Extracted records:
=====

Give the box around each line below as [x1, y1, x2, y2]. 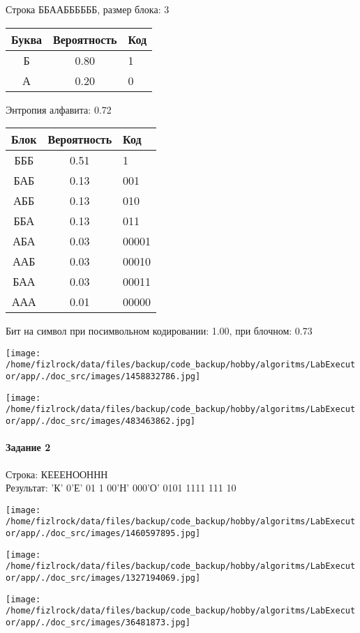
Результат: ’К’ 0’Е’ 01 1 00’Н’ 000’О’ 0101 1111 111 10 [6, 480, 237, 495]
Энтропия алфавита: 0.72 [6, 102, 112, 116]
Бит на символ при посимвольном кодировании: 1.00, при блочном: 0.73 [6, 323, 313, 338]
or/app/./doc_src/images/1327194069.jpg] [6, 572, 201, 583]
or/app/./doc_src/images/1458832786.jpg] [6, 372, 201, 382]
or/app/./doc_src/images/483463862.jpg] [6, 416, 196, 427]
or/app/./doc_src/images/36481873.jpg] [6, 617, 190, 627]
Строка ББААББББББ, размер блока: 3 [6, 2, 170, 16]
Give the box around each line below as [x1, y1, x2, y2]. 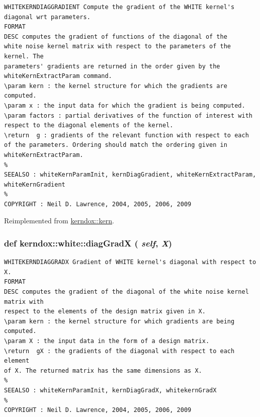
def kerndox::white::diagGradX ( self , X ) [4, 236, 172, 249]
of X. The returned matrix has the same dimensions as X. [4, 367, 202, 374]
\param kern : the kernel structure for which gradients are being [4, 317, 235, 325]
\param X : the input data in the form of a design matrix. [4, 338, 210, 345]
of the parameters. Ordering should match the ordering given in [4, 141, 227, 149]
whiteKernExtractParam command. [4, 72, 112, 80]
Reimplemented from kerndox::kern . [4, 215, 114, 226]
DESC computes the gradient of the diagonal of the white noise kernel [4, 288, 249, 296]
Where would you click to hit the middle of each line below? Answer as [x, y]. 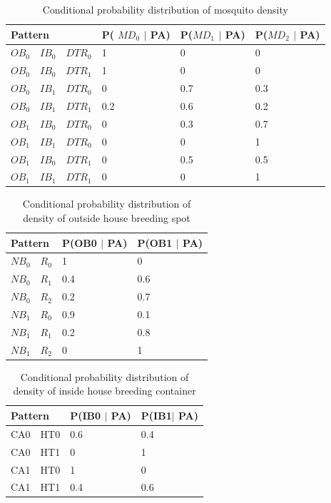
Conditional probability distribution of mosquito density [165, 9]
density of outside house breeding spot [107, 218]
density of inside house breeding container [105, 391]
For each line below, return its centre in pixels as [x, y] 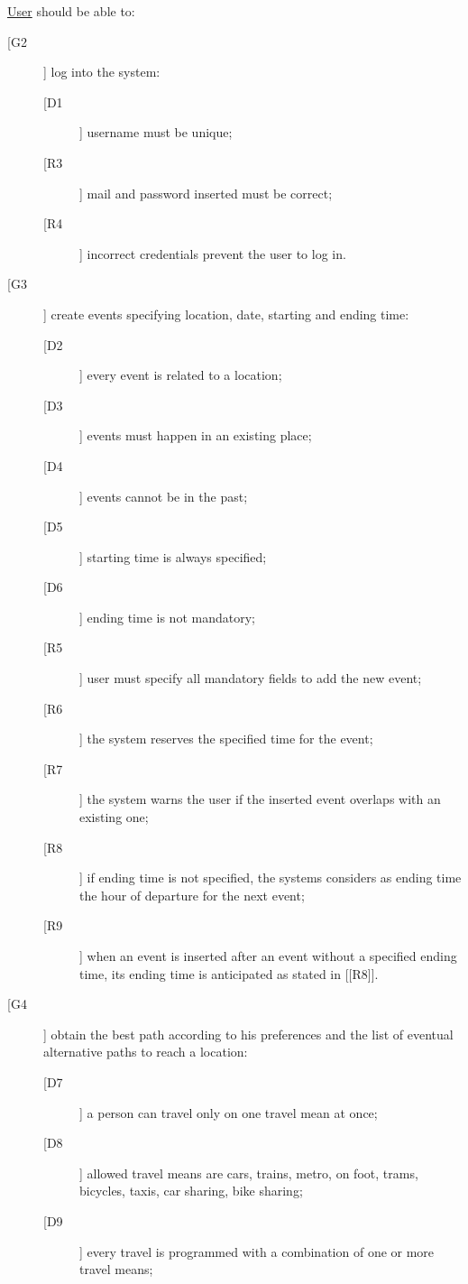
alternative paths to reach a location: [146, 1052]
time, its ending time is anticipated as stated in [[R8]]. [229, 973]
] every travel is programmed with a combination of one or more [257, 1251]
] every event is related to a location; [181, 375]
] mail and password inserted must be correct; [206, 193]
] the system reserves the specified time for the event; [226, 739]
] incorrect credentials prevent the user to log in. [213, 253]
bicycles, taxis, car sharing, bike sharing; [191, 1191]
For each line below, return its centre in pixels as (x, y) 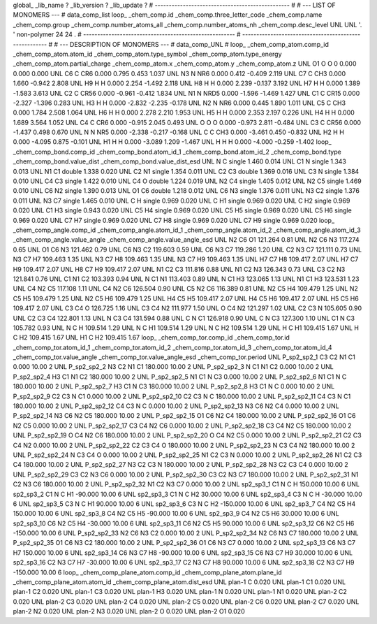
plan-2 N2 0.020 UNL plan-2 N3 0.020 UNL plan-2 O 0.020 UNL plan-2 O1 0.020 (129, 611)
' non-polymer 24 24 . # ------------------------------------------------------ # (127, 34)
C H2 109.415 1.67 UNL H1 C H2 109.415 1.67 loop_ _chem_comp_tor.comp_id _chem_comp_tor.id (151, 338)
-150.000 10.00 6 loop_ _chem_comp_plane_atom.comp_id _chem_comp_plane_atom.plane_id (147, 572)
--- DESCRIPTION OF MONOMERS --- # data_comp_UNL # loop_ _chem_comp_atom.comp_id (194, 44)
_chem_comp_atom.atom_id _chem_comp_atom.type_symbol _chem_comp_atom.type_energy (147, 54)

=====

▶ Description of the task:
Return every entry above exactly as written, with no pictures included.

▶ Result of this task:
Give the box around each line below as [x1, y1, x2, y2]. 
Результат: ’К’ 0’Е’ 01 1 00’Н’ 000’О’ 0101 1111 111 10 [6, 480, 237, 495]
Энтропия алфавита: 0.72 [6, 102, 112, 116]
Бит на символ при посимвольном кодировании: 1.00, при блочном: 0.73 [6, 323, 313, 338]
or/app/./doc_src/images/1327194069.jpg] [6, 572, 201, 583]
or/app/./doc_src/images/1458832786.jpg] [6, 372, 201, 382]
or/app/./doc_src/images/483463862.jpg] [6, 416, 196, 427]
or/app/./doc_src/images/36481873.jpg] [6, 617, 190, 627]
Строка ББААББББББ, размер блока: 3 [6, 2, 170, 16]
Give the box around each line below as [x1, y1, x2, y2]. 
def kerndox::white::diagGradX ( self , X ) [4, 236, 172, 249]
of X. The returned matrix has the same dimensions as X. [4, 367, 202, 374]
\param kern : the kernel structure for which gradients are being [4, 317, 235, 325]
\param X : the input data in the form of a design matrix. [4, 338, 210, 345]
of the parameters. Ordering should match the ordering given in [4, 141, 227, 149]
whiteKernExtractParam command. [4, 72, 112, 80]
Reimplemented from kerndox::kern . [4, 215, 114, 226]
DESC computes the gradient of the diagonal of the white noise kernel [4, 288, 249, 296]
Where would you click to hit the middle of each line below? Answer as [x, y]. 
Conditional probability distribution of mosquito density [165, 9]
density of outside house breeding spot [107, 218]
density of inside house breeding container [105, 391]
For each line below, return its centre in pixels as [x, y] 
alternative paths to reach a location: [146, 1052]
time, its ending time is anticipated as stated in [[R8]]. [229, 973]
] every travel is programmed with a combination of one or more [257, 1251]
] every event is related to a location; [181, 375]
] mail and password inserted must be correct; [206, 193]
] the system reserves the specified time for the event; [226, 739]
] incorrect credentials prevent the user to log in. [213, 253]
bicycles, taxis, car sharing, bike sharing; [191, 1191]
For each line below, return its centre in pixels as (x, y) 
plan-2 N2 0.020 UNL plan-2 N3 0.020 UNL plan-2 O 0.020 UNL plan-2 O1 0.020 (129, 611)
' non-polymer 24 24 . # ------------------------------------------------------ # (127, 34)
C H2 109.415 1.67 UNL H1 C H2 109.415 1.67 loop_ _chem_comp_tor.comp_id _chem_comp_tor.id (151, 338)
-150.000 10.00 6 loop_ _chem_comp_plane_atom.comp_id _chem_comp_plane_atom.plane_id (147, 572)
--- DESCRIPTION OF MONOMERS --- # data_comp_UNL # loop_ _chem_comp_atom.comp_id (194, 44)
_chem_comp_atom.atom_id _chem_comp_atom.type_symbol _chem_comp_atom.type_energy (147, 54)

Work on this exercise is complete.